April 18, 2007

Faulkner ...

Terrific quote.

Posted by sheila
Comments

Hahahahahaha!

I love his face.

Posted by: Another Sheila at April 18, 2007 10:46 AM

Having tried (somewhat unsuccessfully) to read Faulkner, that quote actually makes a lot of sense.

(I dunno. I realize I'm no Faulkner but the stuff I write gets edited - screwed with - all the time. You just kinda hafta be okay with it, if you want any kind of clarity).

Posted by: ricki at April 18, 2007 2:35 PM

ricki -

If I had won a Nobel Prize, I'd feel like he did. Don't you DARE touch my writing, you freakin' English major. I'm WILLIAM GODDAMN FAULKNER.

Like Bette Davis saying to new movie directors, "DON'T direct me. Just EDIT me."

Same thing.

Besides, why I love the quote is that - to him - the prospect of being edited is worse than watching his wife get fucked by someone else. And I think that's a riot.

Posted by: red at April 18, 2007 2:42 PM

I obviously wouldn't think it was a riot if I was his wife, though. hee hee

Posted by: red at April 18, 2007 2:50 PM

I don't know; kinda depends on what the stable boy looks like...

Posted by: Emily at April 18, 2007 3:36 PM

hahahaha of course.

If a stableboy who looks like Ewan McGregor shows up - I might have to play my "freebie" card.

Posted by: red at April 18, 2007 3:49 PM

I enjoy the humor in that quote, but I'm with ricki - I think he got the Nobel based on the imepenetrability of his prose, and he, like Ann Rice today, has a desperate need of an editor.

But I love your take: "don't touch it you English major". Amen. Nothing more useless than an English major in an English-speaking country. Faulkner's editor would have to be Eudora Welty or Harper Lee.

Thurber did a hilarious send-up of Faulkner, I'll have to find it somewhere.

Posted by: John at April 18, 2007 4:20 PM

My interest in the quote is not whether or not I think Faulkner needed an editor or not. (It reminds me of Ben Jonson's quote - in response to the actors in Shakespeare's company saying that Shakespeare never blotted a line: "Would that he blotted a thousand." hahahaha) I like his ego, as an artist. I like the quote because it's someone who has earned the right to say it, whether or not you like his writing.

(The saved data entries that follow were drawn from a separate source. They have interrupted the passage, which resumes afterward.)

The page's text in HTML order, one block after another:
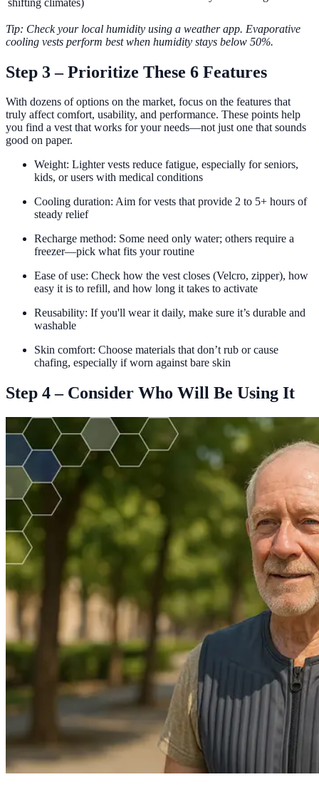
Tip: Check your local humidity using a weather app. Evaporative
cooling vests perform best when humidity stays below 50%.
Step 3 – Prioritize These 6 Features
With dozens of options on the market, focus on the features that
truly affect comfort, usability, and performance. These points help
you find a vest that works for your needs—not just one that sounds
good on paper.
Weight: Lighter vests reduce fatigue, especially for seniors,
kids, or users with medical conditions
Cooling duration: Aim for vests that provide 2 to 5+ hours of
steady relief
Recharge method: Some need only water; others require a
freezer—pick what fits your routine
Ease of use: Check how the vest closes (Velcro, zipper), how
easy it is to refill, and how long it takes to activate
Reusability: If you'll wear it daily, make sure it’s durable and
washable
Skin comfort: Choose materials that don’t rub or cause
chafing, especially if worn against bare skin
Step 4 – Consider Who Will Be Using It

I certainly would be an ASSHOLE if I said to the magazines I submit to: Don't edit me, thank you.

hahaha But seriously. It would be like a novice director trying to tell Vanessa Redgrave how to play a scene. If you do that - you can start looking for another job as a director.

Reminds me of the story about Shelley Winters - she was in her 60s, and a novice director (who I am sure never made the same mistake again) asked her to audition for a role. Called her in to read for the part. Shelley Winters always wanted to work - she always had to hustle - even later in her life, with her long illustrious career ... but still. She was Shelley freakin' Winters.

So she went to the audition, walked into the room, carrying a huge bag. Said not a word to the director. Reached into her bag, pulled out one Oscar statue, and put it on the desk. Reached into her bag, pulled out another Oscar, and put it on the desk.

Naturally, the director immediately realized his error - and gave her the part.

You don't make Shelley Winters read for you. You give her the part, or you don't. She's proved herself. That's it.

Another funny story along these lines: Nathan Lane came to talk at my school. Some moron stood up and asked, "How do you prepare for an audition?"

He said, joking - but he was making a serious point, "Darling, I don't audition anymore."

Posted by: red at April 18, 2007 4:32 PM

I feel the exact same way about Barry Manilow. Ah, sheer perfection.